Would you print all of the entries exactly, please, but without their pictures?

» Source records:
------------------------

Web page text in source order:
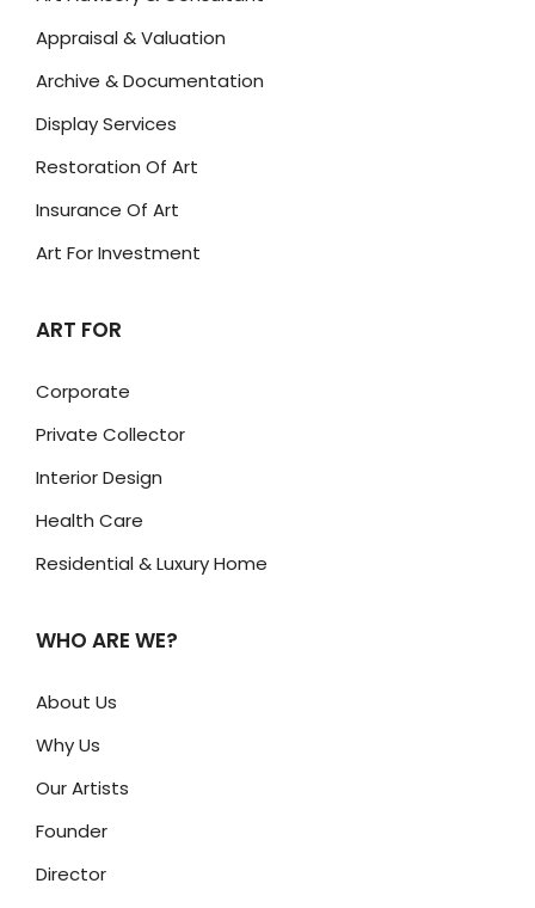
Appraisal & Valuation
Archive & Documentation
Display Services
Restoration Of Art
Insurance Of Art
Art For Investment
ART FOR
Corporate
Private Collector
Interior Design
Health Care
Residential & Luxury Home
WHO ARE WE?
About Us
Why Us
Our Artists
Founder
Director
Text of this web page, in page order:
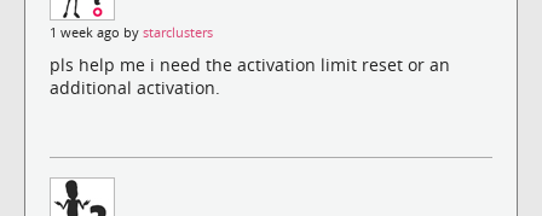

------------------------

» EXPECTED OUTPUT:
Web page text in source order:
Appraisal & Valuation
Archive & Documentation
Display Services
Restoration Of Art
Insurance Of Art
Art For Investment
ART FOR
Corporate
Private Collector
Interior Design
Health Care
Residential & Luxury Home
WHO ARE WE?
About Us
Why Us
Our Artists
Founder
Director
Text of this web page, in page order:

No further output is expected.